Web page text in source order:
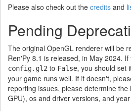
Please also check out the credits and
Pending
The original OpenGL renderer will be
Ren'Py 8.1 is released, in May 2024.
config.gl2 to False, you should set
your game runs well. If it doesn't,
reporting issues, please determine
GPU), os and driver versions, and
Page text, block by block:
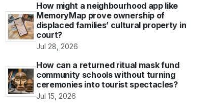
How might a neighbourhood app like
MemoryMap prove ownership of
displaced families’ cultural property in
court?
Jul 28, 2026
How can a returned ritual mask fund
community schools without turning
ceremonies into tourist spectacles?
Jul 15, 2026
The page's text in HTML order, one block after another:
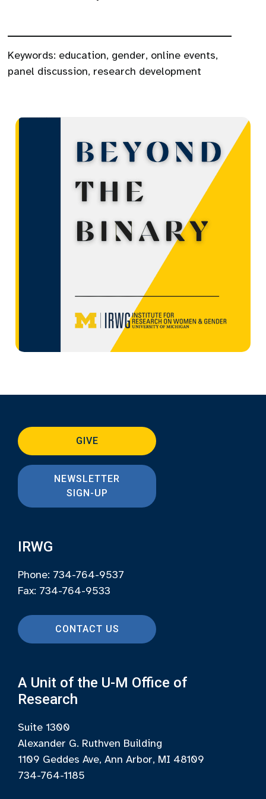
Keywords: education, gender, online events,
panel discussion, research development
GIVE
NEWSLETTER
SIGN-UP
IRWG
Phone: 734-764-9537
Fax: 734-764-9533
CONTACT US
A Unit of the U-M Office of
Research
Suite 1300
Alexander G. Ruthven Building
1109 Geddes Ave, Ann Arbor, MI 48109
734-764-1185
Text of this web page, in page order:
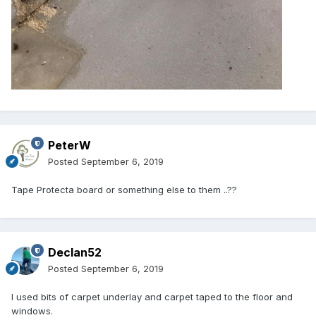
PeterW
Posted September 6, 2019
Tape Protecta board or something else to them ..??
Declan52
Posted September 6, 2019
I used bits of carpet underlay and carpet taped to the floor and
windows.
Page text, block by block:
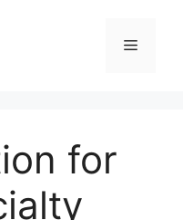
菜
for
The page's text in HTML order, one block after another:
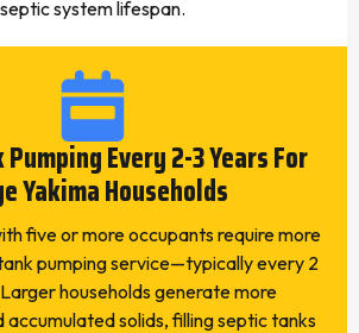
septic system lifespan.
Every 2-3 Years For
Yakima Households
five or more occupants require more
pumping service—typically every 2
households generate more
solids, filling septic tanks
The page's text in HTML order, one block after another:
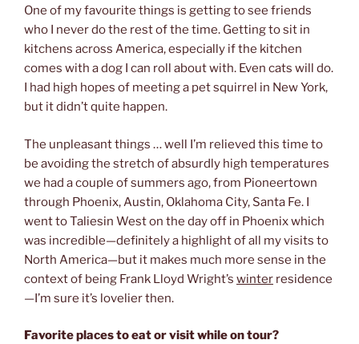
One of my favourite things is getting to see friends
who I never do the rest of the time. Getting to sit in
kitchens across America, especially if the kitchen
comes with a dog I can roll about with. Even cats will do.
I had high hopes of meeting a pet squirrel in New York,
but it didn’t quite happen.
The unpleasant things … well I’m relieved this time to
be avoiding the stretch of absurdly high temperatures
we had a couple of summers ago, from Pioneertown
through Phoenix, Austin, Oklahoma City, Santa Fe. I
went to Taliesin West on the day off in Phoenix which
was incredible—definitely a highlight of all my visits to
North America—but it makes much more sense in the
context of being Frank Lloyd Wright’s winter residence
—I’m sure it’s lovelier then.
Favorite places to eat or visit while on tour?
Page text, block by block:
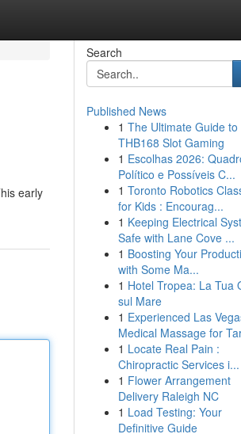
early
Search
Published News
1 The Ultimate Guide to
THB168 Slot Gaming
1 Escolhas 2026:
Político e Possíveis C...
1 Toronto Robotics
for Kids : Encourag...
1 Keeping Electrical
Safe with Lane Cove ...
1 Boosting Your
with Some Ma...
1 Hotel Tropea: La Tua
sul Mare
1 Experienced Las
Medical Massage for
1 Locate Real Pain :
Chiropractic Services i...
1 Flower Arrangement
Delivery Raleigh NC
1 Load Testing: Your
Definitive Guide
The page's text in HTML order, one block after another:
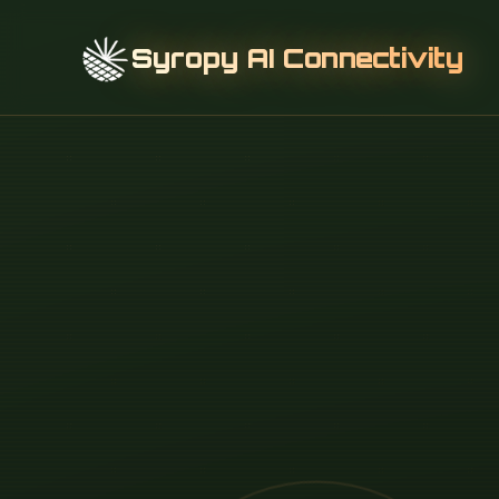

========================================================================

## Work task
The entries above need to be repeated word for word, minus their pictures.

## Result of the task
Web page text in source order:
Please also check out the credits and
Pending
The original OpenGL renderer will be
Ren'Py 8.1 is released, in May 2024.
config.gl2 to False, you should set
your game runs well. If it doesn't,
reporting issues, please determine
GPU), os and driver versions, and
Page text, block by block:
How might a neighbourhood app like
MemoryMap prove ownership of
displaced families’ cultural property in
court?
Jul 28, 2026
How can a returned ritual mask fund
community schools without turning
ceremonies into tourist spectacles?
Jul 15, 2026
The page's text in HTML order, one block after another:
Keywords: education, gender, online events,
panel discussion, research development
GIVE
NEWSLETTER
SIGN-UP
IRWG
Phone: 734-764-9537
Fax: 734-764-9533
CONTACT US
A Unit of the U-M Office of
Research
Suite 1300
Alexander G. Ruthven Building
1109 Geddes Ave, Ann Arbor, MI 48109
734-764-1185
Text of this web page, in page order:
PeterW
Posted September 6, 2019
Tape Protecta board or something else to them ..??
Declan52
Posted September 6, 2019
I used bits of carpet underlay and carpet taped to the floor and
windows.
Page text, block by block:
菜
for
The page's text in HTML order, one block after another:
septic system lifespan.
Every 2-3 Years For
Yakima Households
five or more occupants require more
pumping service—typically every 2
households generate more
solids, filling septic tanks
The page's text in HTML order, one block after another:
One of my favourite things is getting to see friends
who I never do the rest of the time. Getting to sit in
kitchens across America, especially if the kitchen
comes with a dog I can roll about with. Even cats will do.
I had high hopes of meeting a pet squirrel in New York,
but it didn’t quite happen.
The unpleasant things … well I’m relieved this time to
be avoiding the stretch of absurdly high temperatures
we had a couple of summers ago, from Pioneertown
through Phoenix, Austin, Oklahoma City, Santa Fe. I
went to Taliesin West on the day off in Phoenix which
was incredible—definitely a highlight of all my visits to
North America—but it makes much more sense in the
context of being Frank Lloyd Wright’s winter residence
—I’m sure it’s lovelier then.
Favorite places to eat or visit while on tour?
Page text, block by block:
early
Search
Published News
1 The Ultimate Guide to
THB168 Slot Gaming
1 Escolhas 2026:
Político e Possíveis C...
1 Toronto Robotics
for Kids : Encourag...
1 Keeping Electrical
Safe with Lane Cove ...
1 Boosting Your
with Some Ma...
1 Hotel Tropea: La Tua
sul Mare
1 Experienced Las
Medical Massage for
1 Locate Real Pain :
Chiropractic Services i...
1 Flower Arrangement
Delivery Raleigh NC
1 Load Testing: Your
Definitive Guide
The page's text in HTML order, one block after another:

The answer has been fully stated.